In practice, the browser sends a prioritized list of "MIME Content-Types" (see
RFC1341 [L3] from 1992) and the server must decide which content to send back.
If the Content-Type header is omitted or no matches are found, the */* option is
used. Generally, the */* option means "I'll take whatever you'll give me".

[I1: Flow chart of content negotiation]

Though, the example above is more relevant to emails than browsers. What
browsers out there ask for text first? None. Emails can receive multiple content
-type bodies at once, and it is up to the client to choose which to give to the
user.

/[cendyne: bullshit2]----------------------------------------------------------\
| It's generally a good idea to provide both a plain text in addition to HTML  |
| content when sending email.                                                  |
| [I2: USPS does not send plaintext with HTML emails]                          |
\------------------------------------------------------------------------------/

So here we see Content negotiation for humans isn't actually all that useful.

Wait, so why am I writing about something useless?

It is useful! But for programs rather than humans!
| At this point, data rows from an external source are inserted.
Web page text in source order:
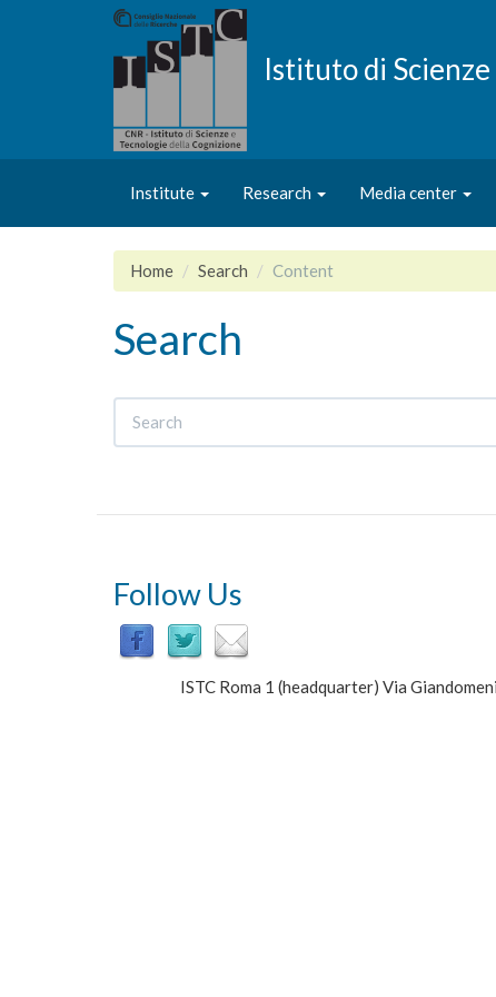
Istituto di
Institute Research Media center
Home Search Content
Search
Follow Us
ISTC Roma 1 (headquarter) Via
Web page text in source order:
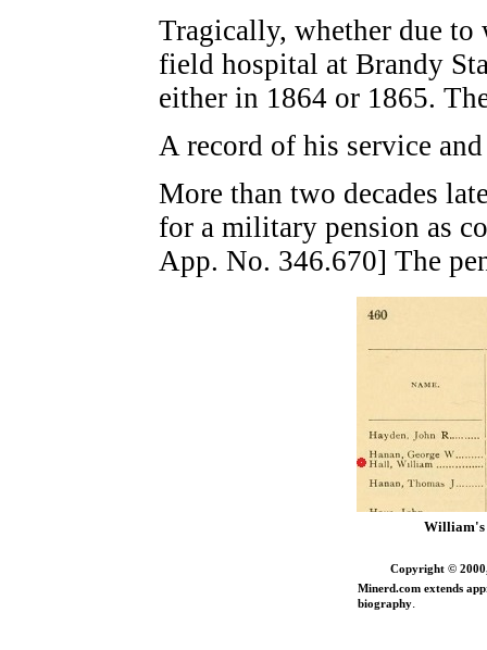
Tragically, whether due
field hospital at Brandy
either in 1864 or 1865.
A record of his service
More than two decades
for a military pension as
App. No. 346.670] The
William's
Copyright ©
Minerd.com extends
biography.
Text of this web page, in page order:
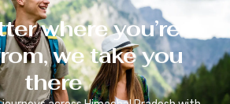
where you’re
we take you
there
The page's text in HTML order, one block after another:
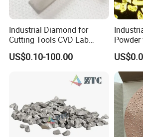
Industrial Diamond for
Cutting Tools CVD Lab
Grown CVD Diamond
US$0.10-100.00
Tools

Brief reflection on its origins
-------------------------------

Back in 1995 when RFC2068 [L2] was still being drafted, I think they had big
dreams about the web.

We didn't know how powerful browsers would become, that Google Chrome became the
basis for nearly all browsers [L4], and many applications through Electron [L5] 
or even be wrapped in a light operating system [L6].
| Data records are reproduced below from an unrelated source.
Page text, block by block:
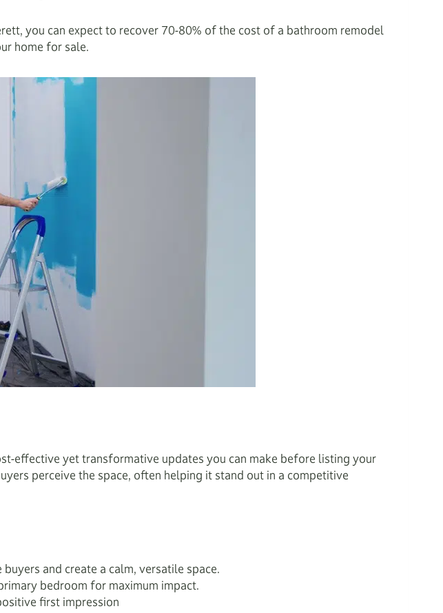
you can expect to recover 70-80% of the cost of a bathroom remodel
home for sale.
effective yet transformative updates you can make before listing your
perceive the space, often helping it stand out in a competitive
and create a calm, versatile space.
bedroom for maximum impact.
first impression

[I3: Oops, chromium became the base for nearly all browsers]

But we did gaze into a theoretical future with extensible applications,
browsers, and servers. What we lacked was insight into how difficult some of
these features are to use effectively.

Do you really think servers out there bother to convert UTF-8 [L7] to ISO-8859-1
[L8] ? No. They don't. Today the client is responsible for interpreting what
charset the server sends back.

Big companies like Google, Microsoft, eBay, Paypal, IBM, DHL, Fedex, Walmart,...
the list goes on do not respect the Accept-Language header [L9].

The Network Working Group expected servers to be more flexible than the industry
would realize. And so we have flexible clients instead.

That said... when the server is flexible, we can do some neat things!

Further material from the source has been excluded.